September 14, 2016 -
A team of scientists at the University of Texas at Austin and Cornell Tech have trained software to read or see what’s meant to be hidden in images, enabling it to read blurred or pixelated images of human faces, according to a report by Wired.
The researchers said that they didn’t need to develop extensive new image uncloaking methodologies to perform these procedures.
Instead, they discovered they could use mainstream machine learning methods in which they trained a computer with a set of example data rather than programming it.
“The techniques we’re using in this paper are very standard in image recognition, which is a disturbing thought,” said Vitaly Shmatikov, one of the authors from Cornell Tech.
The machine learning methods the team used in their research are widely known, with multiple tutorials and training manuals available online.
As a result, anyone with a basic technical knowledge could use these methods to dupe facial recognition systems, Shmatikov said.
There are also greater object and facial recognition techniques available that could potentially be used to combat methods of visual redaction.
The team was able to defeat three privacy protection technologies, including YouTube’s proprietary blur tool, which allows uploaders to select objects or figures that they want to blur. The researchers used the attack to identify obscured faces in videos.
Second, the researchers attacked pixelation (aka mosaicing) to generate different levels of pixelation, which it found in Photoshop and other commons programs.
Third, they attacked a tool called Privacy Preserving Photo Sharing (P3), which encrypts identifying data in JPEG photos to prevent humans from viewing the overall image. Meanwhile, other data components can be clearly viewed so computers are still able to perform functions such as compression.
In order to execute the attacks, the researchers trained neural networks to perform image recognition by providing them with data from four large and well-known image sets for analysis.
This ensured that the more words, faces, or objects a neural network “sees,” the more effectively it is able to detect those targets.
Once the neural networks were able to identity relevant objects in training sets with an accuracy of 90 percent or higher, the team obscure the images using the three privacy tools and then further trained the neural networks to interpret blurred and pixelated images based on what i knew about the originals.
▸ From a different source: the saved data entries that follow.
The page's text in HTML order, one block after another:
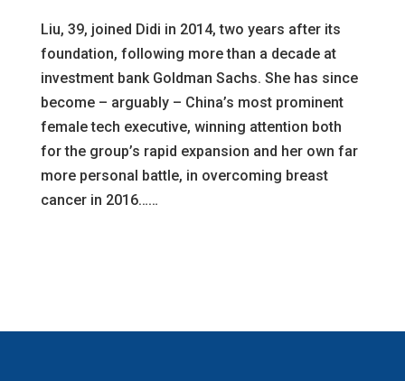
Liu, 39, joined Didi in 2014, two years after its
foundation, following more than a decade at
investment bank Goldman Sachs. She has since
become – arguably – China’s most prominent
female tech executive, winning attention both
for the group’s rapid expansion and her own far
more personal battle, in overcoming breast
cancer in 2016……
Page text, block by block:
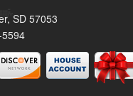
SD 57053
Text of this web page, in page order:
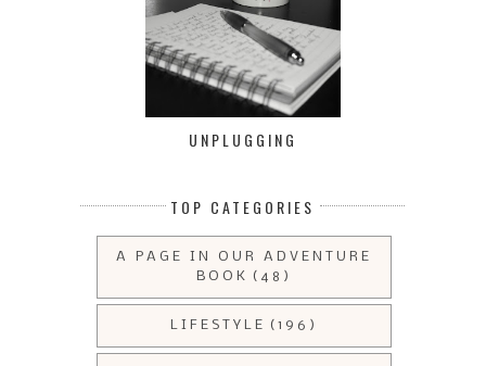
UNPLUGGING
TOP CATEGORIES
A PAGE IN OUR ADVENTURE
BOOK
(48)
LIFESTYLE (196)
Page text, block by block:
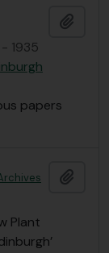
1935
papers
Plant
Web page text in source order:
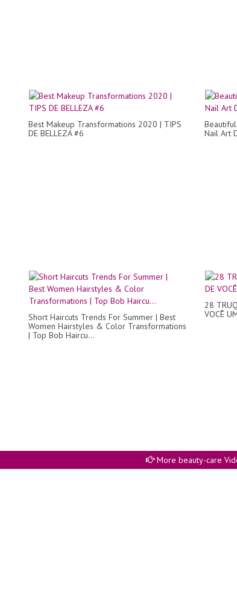
Best Makeup Transformations 2020 | TIPS
DE BELLEZA #6
Nail Art
Short Haircuts Trends For Summer | Best
Women Hairstyles & Color Transformations
| Top Bob Haircu...
28
VOCÊ
More beauty-care
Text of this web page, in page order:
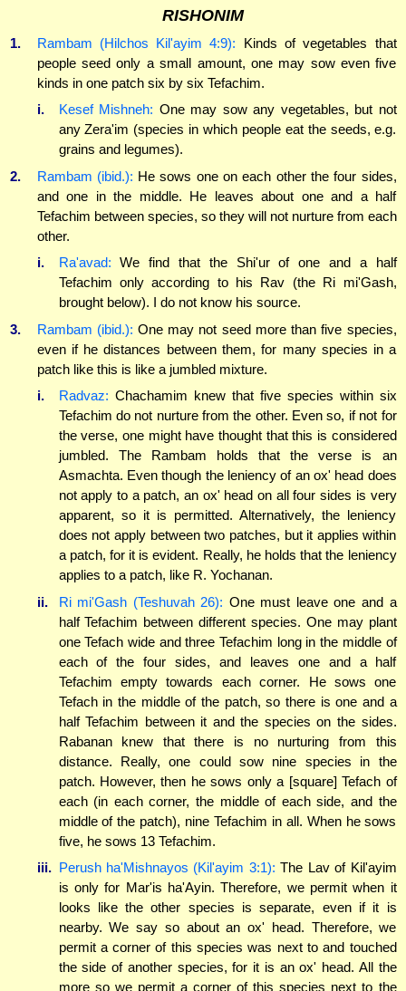
RISHONIM
1. Rambam (Hilchos Kil'ayim 4:9): Kinds of vegetables that
people seed only a small amount, one may sow even five
kinds in one patch six by six Tefachim.
i.
Kesef Mishneh: One may sow any vegetables, but not
any Zera'im (species in which people eat the seeds, e.g.
grains and legumes).
2.
Rambam (ibid.): He sows one on each other the four sides,
and one in the middle. He leaves about one and a half
Tefachim between species, so they will not nurture from each
other.
i.
Ra'avad: We find that the Shi'ur of one and a half
Tefachim only according to his Rav (the Ri mi'Gash,
brought below). I do not know his source.
3.
Rambam (ibid.): One may not seed more than five species,
even if he distances between them, for many species in a
patch like this is like a jumbled mixture.
i.
Radvaz: Chachamim knew that five species within six
Tefachim do not nurture from the other. Even so, if not for
the verse, one might have thought that this is considered
jumbled. The Rambam holds that the verse is an
Asmachta. Even though the leniency of an ox' head does
not apply to a patch, an ox' head on all four sides is very
apparent, so it is permitted. Alternatively, the leniency
does not apply between two patches, but it applies within
a patch, for it is evident. Really, he holds that the leniency
applies to a patch, like R. Yochanan.
ii.
Ri mi'Gash (Teshuvah 26): One must leave one and a
half Tefachim between different species. One may plant
one Tefach wide and three Tefachim long in the middle of
each of the four sides, and leaves one and a half
Tefachim empty towards each corner. He sows one
Tefach in the middle of the patch, so there is one and a
half Tefachim between it and the species on the sides.
Rabanan knew that there is no nurturing from this
distance. Really, one could sow nine species in the
patch. However, then he sows only a [square] Tefach of
each (in each corner, the middle of each side, and the
middle of the patch), nine Tefachim in all. When he sows
five, he sows 13 Tefachim.
iii. Perush ha'Mishnayos (Kil'ayim 3:1): The Lav of Kil'ayim
is only for Mar'is ha'Ayin. Therefore, we permit when it
looks like the other species is separate, even if it is
nearby. We say so about an ox' head. Therefore, we
permit a corner of this species was next to and touched
the side of another species, for it is an ox' head. All the
more so we permit a corner of this species next to the
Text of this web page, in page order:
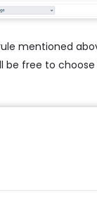
mentioned
be free to
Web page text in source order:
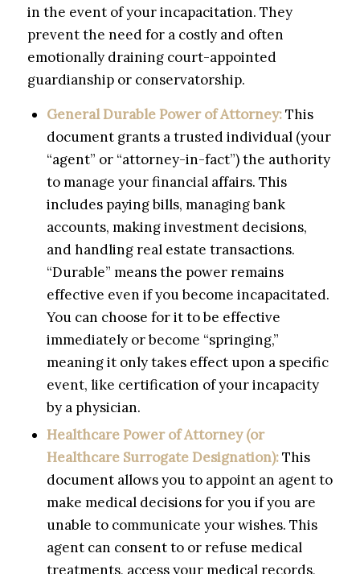
in the event of your incapacitation. They
prevent the need for a costly and often
emotionally draining court-appointed
guardianship or conservatorship.
General Durable Power of Attorney:This
document grants a trusted individual (your
“agent” or “attorney-in-fact”) the authority
to manage your financial affairs. This
includes paying bills, managing bank
accounts, making investment decisions,
and handling real estate transactions.
“Durable” means the power remains
effective even if you become incapacitated.
You can choose for it to be effective
immediately or become “springing,”
meaning it only takes effect upon a specific
event, like certification of your incapacity
by a physician.
Healthcare Power of Attorney (or
Healthcare Surrogate Designation):This
document allows you to appoint an agent to
make medical decisions for you if you are
unable to communicate your wishes. This
agent can consent to or refuse medical
treatments, access your medical records,
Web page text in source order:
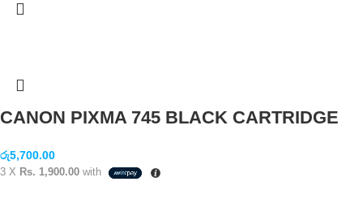
CANON PIXMA 745 BLACK CARTRIDGE
රු5,700.00
3 X Rs. 1,900.00 with

Lastly, they used obscured test images that the neural networks had not been previously given in any form to test whether the image recognition could identify faces, objects, and handwritten numbers.
For a few data sets and masking techniques, the neural network achieved success rates of more than 80 percent and 90 percent.
When using the mosaic tool, the neutral network would achieve a lower success rate the more pixelated the images became. Despite this, the de-obscuring machine learning software often achieved success rates in the 50 percent to 75 percent range.
Meanwhile, the lowest success rate was 17 percent on a data set of celebrity faces obscured with the P3 redaction system.
The research represents a significant blow to pixelation and blurring as a privacy tool, said Lawrence Saul, a machine learning researcher at University of California, San Diego.
“For the purposes of defeating privacy, you don’t really need to show that 99.9 percent of the time you can reconstruct” an image or string of text,” Saul said. “If 40 or 50 percent of the time you can guess the face or figure out what the text is then that’s enough to render that privacy method as something that should be obsolete.”
The researchers are working towards a larger goal of warning the privacy and security communities that they need to be aware of the advancement of machine learning as a tool for identification and data collection, as well as how to defend themselves against these types of attacks.
Saul recommends using black boxes that completely cover human faces or objects instead of image distortions that leave portions of the content in tact.
He also suggests that they cut out any random image of a face and use it to cover the target face before blurring. This would ensure the even if the obscuration is duped, the identity of the person underneath still isn’t revealed.